Google was quietly throwing its resources behind JAX for internal use cases several years ago, even before language models became a big focus in modern AI. And while PyTorch still remains a preferred deep learning framework (part of that thanks to Google’s own histopry with TensorFlow) JAX has seemingly started to make its way into larger organizations. (And let’s not forget Google created practically the original major open source language model with BERT.)
And while search continues to be Google’s primary cash engine—which (in extreme emphasis) could end up disrupted by AI—its products are all intricately linked to its own developer stack. That was true with its research breakthroughs with MapReduce and TensorFlow, and it seems like it will continue with its development of AI-based language models.
What was called correctly in that memo, and what Google has done
At the time the original memo leaked, Google had launched Bard just a few months earlier, and would launch its PaLM 2 model shortly after that while also teasing the existence of Gemini. The former was, well, not great, and the latter demonstrated an emphasis on larger models—and chasing OpenAI. (And, to be fair, Bing’s search was also widely panned.)
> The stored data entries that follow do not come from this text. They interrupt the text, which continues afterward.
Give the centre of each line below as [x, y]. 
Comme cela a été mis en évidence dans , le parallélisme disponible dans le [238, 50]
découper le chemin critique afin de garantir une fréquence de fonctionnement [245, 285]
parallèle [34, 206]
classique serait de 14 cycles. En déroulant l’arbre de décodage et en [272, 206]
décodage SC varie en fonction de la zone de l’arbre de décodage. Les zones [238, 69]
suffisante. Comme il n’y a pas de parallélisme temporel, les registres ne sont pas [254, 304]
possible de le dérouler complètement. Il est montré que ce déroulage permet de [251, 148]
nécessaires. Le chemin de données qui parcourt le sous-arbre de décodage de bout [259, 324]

The whole sequence of events was comical enough that people were essentially wondering if Google was facing an existential threat as the hype around AI absolutely exploded. That hype led to colossal funding rounds in a lot of emerging companies—some of which have been effectively acquihired (and acquilicensed, I guess). And Google’s emphasis on larger models was one of a number of potential problems it was dealing with in the memo, among others, as Meta’s original and much smaller Llama model captivated the developer ecosystem.
In rough, broad strokes, this was what the researcher covered back when it leaked in May last year—much of it which turned out to be directionally where the industry would end up heading leading up to Apple’s detailing of its own on-device AI suite, Apple intelligence:
On-device model inference: While on-device turned out to be an extremely popular outcome, this can essentially be abstracted out to low-power inference—like on a CPU—which is predicated on quantized versions of smaller models. Google ended up moving into this with Gemini Nano.
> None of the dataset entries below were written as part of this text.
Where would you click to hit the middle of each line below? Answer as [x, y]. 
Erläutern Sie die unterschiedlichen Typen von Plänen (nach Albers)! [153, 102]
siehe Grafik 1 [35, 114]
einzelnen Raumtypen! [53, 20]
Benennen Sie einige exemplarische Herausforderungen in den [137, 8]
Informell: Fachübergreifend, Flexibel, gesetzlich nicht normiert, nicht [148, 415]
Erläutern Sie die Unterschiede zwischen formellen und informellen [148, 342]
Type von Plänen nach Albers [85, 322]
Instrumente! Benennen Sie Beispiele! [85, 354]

Fine-tuning for personalization: Low-rank adaptation, at the time one of a handful of experimental techniques the open source community was running off with, turned out to be a preferred approach for customization—including being deployed by Apple.
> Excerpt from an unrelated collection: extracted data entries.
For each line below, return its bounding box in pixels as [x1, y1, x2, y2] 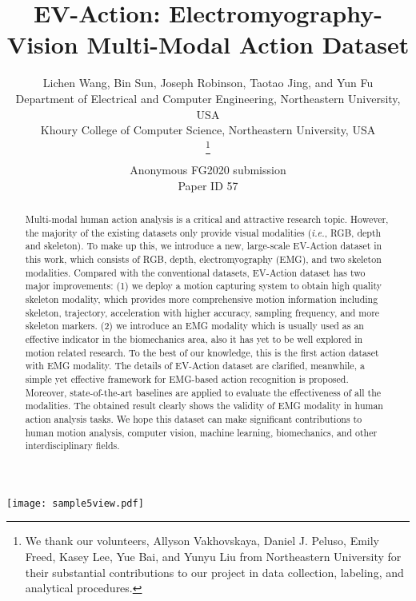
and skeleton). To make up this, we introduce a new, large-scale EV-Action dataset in [25, 239, 382, 253]
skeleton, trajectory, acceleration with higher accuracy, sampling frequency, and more [25, 305, 380, 319]
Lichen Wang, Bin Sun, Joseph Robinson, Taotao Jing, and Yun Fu [42, 74, 374, 91]
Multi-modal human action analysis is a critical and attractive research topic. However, [25, 213, 389, 225]
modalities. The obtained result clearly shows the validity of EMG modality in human [25, 399, 383, 412]
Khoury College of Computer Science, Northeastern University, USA [40, 121, 376, 138]
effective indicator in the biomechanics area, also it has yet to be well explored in [25, 332, 363, 345]
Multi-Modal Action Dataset [86, 28, 410, 61]

The quality gap for large foundation models was closing: If the leaderboardification of AI has taught us anything, it’s that all these larger models developed by Google, Anthropic, OpenAI, and others are very close to each other in quality and the one-upsmanship doesn’t look like step function improvements.
Focusing on larger foundation models was slowing Google down: At the time, the hype was around building a ChatGPT competitor that could do a whole lot of stuff all at once. But Google essentially showed it could do a bit of everything and do it pretty well, though it’s not clear exactly what the kind of payout on the other end will be for its Gemma series models.
People might not pay for a restricted model behind an API if free open source models are available: We’ll get to this one in a second, but did not end up entirely correct—though that could still change in the future. But we still did, indeed, see a rapid race to the bottom on price.
At the time, companies were hoovering up as much Nvidia hardware as they possibly could, which led to an overall shortage for GPUs. Meanwhile we started to see projects like Llama.cpp (and eventually Ollama) start to demonstrate the capabilities of smaller versions of models through a process called quantization that were able to run on edge devices like laptops.